Engagés à mettre en péril l’avenir des Algériens, les décideurs, partisans de l’ultra-libéralisation et du bradage de l’économie nationale, ont conçu un avant-projet de texte nommé «stratégie et politiques de relance industrielle» qui n’a, à aucun moment, pris en considération les besoins économiques, sociaux, culturels et environnementaux des Algériens.

Les concepteurs de l’avant-projet ont fait l’impasse sur les matières premières (pétrolières et minières) alors que leur transformation locale et un axe stratégique fondamental de toute politique de développement. La « nouvelle stratégie » porte uniquement sur le volet industriel (hors hydrocarbures) et n’intègre pas les autres secteurs de l’économie nationale qu’elle est censée entrainer (agriculture, BTP, services).

Par ailleurs, aucune évaluation du potentiel industriel existant n’a été faite. Pis, « la stratégie » conçue n’a pas tenu compte de l’expérience accumulée depuis trente ans par le secteur public, par les PME et PMI privées ainsi que par la main-d’œuvre algérienne.

L’objectif recherché par cette « stratégie » est le désengagement de l’Etat et l’ouverture totale de l’économie algérienne au capital étranger en marginalisant les opérateurs nationaux.

Cette stratégie industrielle a des implications très graves sur l’avenir de l’Algérie. Il s’agit en premier lieu de la remise en cause de la souveraineté nationale, chèrement acquise par les Algériens.

Sous prétexte d’une économie mondialisée, les tenants du pouvoir n’ont cessé de promulguer, en catimini, des lois ouvrant le marché algérien à des investisseurs étrangers, alors que l’expérience à démontré que l’investissement direct étranger ne transfère pas réellement la technologie qui est l’essence même de son existence et de son profit.

Par ailleurs, toutes les politiques économiques suivies, jusque-là, ont démontré leur échec et ne sont, en réalité, conçues que pour satisfaire des cercles étrangers en contrepartie d’un soutien politique à la dictature et le silence sur les violations des droits de l’Homme.
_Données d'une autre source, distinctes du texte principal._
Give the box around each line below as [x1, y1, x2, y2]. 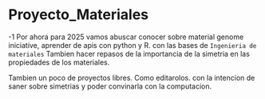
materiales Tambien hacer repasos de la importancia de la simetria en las [8, 49, 250, 58]
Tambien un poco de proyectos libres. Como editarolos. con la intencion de [8, 73, 255, 82]
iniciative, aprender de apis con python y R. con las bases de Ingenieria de [8, 40, 257, 49]
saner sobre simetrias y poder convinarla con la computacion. [8, 81, 212, 91]
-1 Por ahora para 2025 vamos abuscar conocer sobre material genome [8, 32, 244, 42]
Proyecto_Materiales [8, 6, 149, 24]
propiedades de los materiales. [8, 57, 110, 67]
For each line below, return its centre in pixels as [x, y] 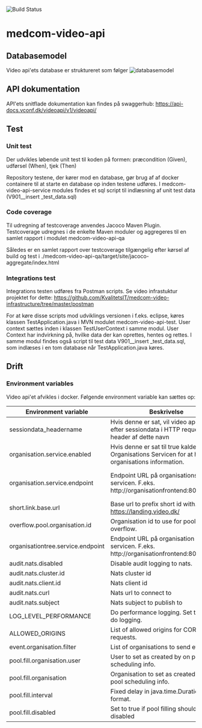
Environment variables [40, 384]
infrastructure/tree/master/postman [50, 304]
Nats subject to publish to [146, 602]
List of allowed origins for [146, 629]
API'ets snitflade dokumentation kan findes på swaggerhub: [80, 104]
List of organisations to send [150, 647]
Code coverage [29, 212]
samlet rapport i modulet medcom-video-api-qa [66, 238]
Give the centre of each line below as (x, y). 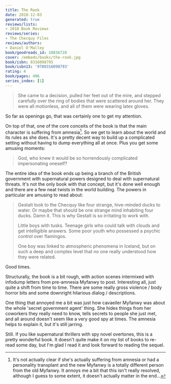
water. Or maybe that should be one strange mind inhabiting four (85, 210)
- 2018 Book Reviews (27, 29)
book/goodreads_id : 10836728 (36, 52)
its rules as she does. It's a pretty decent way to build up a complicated (80, 137)
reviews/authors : (24, 43)
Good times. (18, 267)
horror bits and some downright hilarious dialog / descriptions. (71, 293)
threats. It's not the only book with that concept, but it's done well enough (83, 184)
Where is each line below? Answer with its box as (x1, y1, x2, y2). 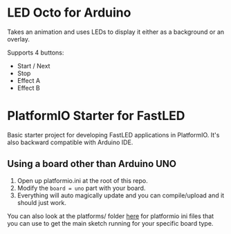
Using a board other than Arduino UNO (7, 158, 177, 170)
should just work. (17, 198, 67, 206)
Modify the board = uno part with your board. (17, 184, 146, 192)
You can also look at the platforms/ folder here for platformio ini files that (7, 212, 214, 220)
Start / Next (17, 61, 50, 70)
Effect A (17, 76, 40, 84)
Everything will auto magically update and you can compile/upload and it (17, 191, 225, 199)
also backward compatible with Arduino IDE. (7, 138, 133, 146)
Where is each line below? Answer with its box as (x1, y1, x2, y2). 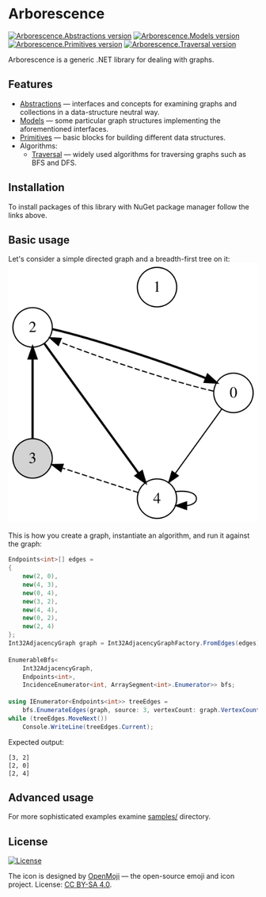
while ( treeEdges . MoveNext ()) (8, 715, 108, 723)
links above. (8, 210, 47, 220)
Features (8, 78, 53, 91)
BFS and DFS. (31, 158, 77, 167)
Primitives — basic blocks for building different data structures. (19, 132, 226, 142)
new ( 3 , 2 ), (22, 597, 59, 605)
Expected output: (8, 737, 65, 746)
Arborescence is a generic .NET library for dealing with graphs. (8, 55, 215, 64)
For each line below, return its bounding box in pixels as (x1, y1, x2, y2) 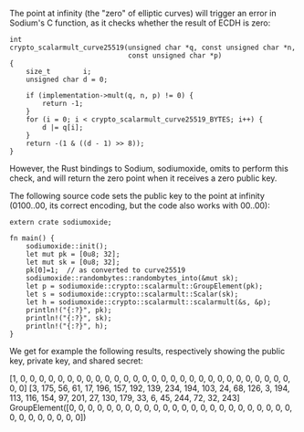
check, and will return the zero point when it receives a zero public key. (9, 173, 278, 184)
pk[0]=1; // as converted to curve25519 (26, 266, 185, 275)
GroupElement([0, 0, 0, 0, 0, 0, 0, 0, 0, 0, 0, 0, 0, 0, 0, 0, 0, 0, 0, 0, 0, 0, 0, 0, (9, 402, 292, 413)
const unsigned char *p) (127, 51, 223, 60)
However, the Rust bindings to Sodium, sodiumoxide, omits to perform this (9, 163, 289, 174)
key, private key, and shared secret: (9, 355, 143, 366)
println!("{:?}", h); (26, 321, 108, 331)
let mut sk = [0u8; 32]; (26, 258, 121, 267)
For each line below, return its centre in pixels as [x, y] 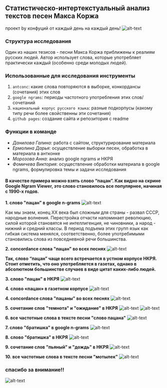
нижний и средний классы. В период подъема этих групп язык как [77, 228]
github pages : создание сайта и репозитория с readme [70, 119]
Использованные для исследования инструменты [70, 76]
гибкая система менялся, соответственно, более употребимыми [75, 233]
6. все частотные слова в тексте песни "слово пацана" [65, 318]
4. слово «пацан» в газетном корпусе [47, 289]
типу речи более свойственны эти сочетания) [61, 113]
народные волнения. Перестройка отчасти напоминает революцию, [79, 217]
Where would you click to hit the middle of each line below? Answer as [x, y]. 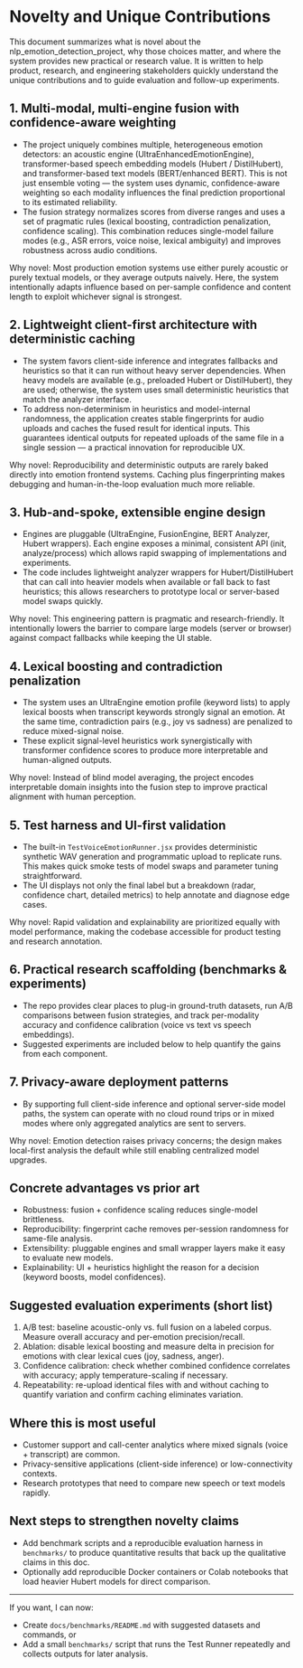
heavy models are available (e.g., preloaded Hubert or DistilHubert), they [157, 380]
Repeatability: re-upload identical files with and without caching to [145, 1385]
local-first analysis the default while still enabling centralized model [134, 1150]
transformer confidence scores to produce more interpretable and [145, 750]
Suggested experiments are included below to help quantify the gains [151, 1044]
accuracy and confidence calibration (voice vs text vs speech [137, 1024]
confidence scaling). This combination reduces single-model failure [148, 231]
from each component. [65, 1053]
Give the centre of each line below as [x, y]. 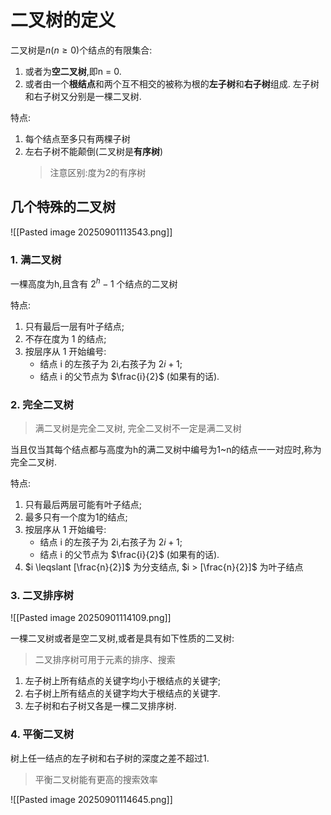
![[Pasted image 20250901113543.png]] [91, 232]
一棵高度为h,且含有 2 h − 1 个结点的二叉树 [94, 283]
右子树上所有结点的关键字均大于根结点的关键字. [122, 693]
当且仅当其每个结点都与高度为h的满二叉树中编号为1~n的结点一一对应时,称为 [166, 449]
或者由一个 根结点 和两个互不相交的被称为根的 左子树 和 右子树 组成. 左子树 [172, 83]
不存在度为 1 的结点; [65, 338]
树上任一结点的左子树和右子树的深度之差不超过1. [110, 758]
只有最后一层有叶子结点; [74, 326]
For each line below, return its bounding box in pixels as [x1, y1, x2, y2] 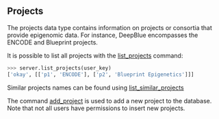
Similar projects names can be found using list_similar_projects [7, 83, 184, 92]
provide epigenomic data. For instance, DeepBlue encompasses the [7, 31, 198, 39]
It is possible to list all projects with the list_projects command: [7, 51, 183, 59]
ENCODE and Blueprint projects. [7, 38, 98, 47]
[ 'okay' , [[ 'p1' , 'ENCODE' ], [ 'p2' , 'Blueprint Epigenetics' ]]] [7, 71, 194, 78]
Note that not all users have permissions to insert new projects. [7, 104, 185, 112]
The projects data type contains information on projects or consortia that [7, 23, 212, 31]
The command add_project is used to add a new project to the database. [7, 96, 212, 105]
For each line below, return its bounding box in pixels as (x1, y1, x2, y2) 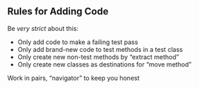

Le Front des Forces Socialistes considère que la stratégie industrielle proposée s’inscrit dans le processus de démantèlement et de bradage de l’économie algérienne par des décideurs qui n’ont pour souci que leur maintien au pouvoir et leur main mise sur les richesses du pays.

Le Front des Forces Socialistes met en garde les tenants de cette stratégie qui ouvrent le pays à la captation des ressources et du marché national par des forces étrangères, sans contrepartie équivalente.

Le Front des Forces Socialistes rappelle que le pouvoir assumera seul les conséquences désastreuses, de ses choix économiques, sur l’avenir du pays: perte de contrôle des ressources et des moyens de production nationaux, perte d’emplois générée par la disparition de pans entiers de l’économie publique et privée locale en l’absence de protection…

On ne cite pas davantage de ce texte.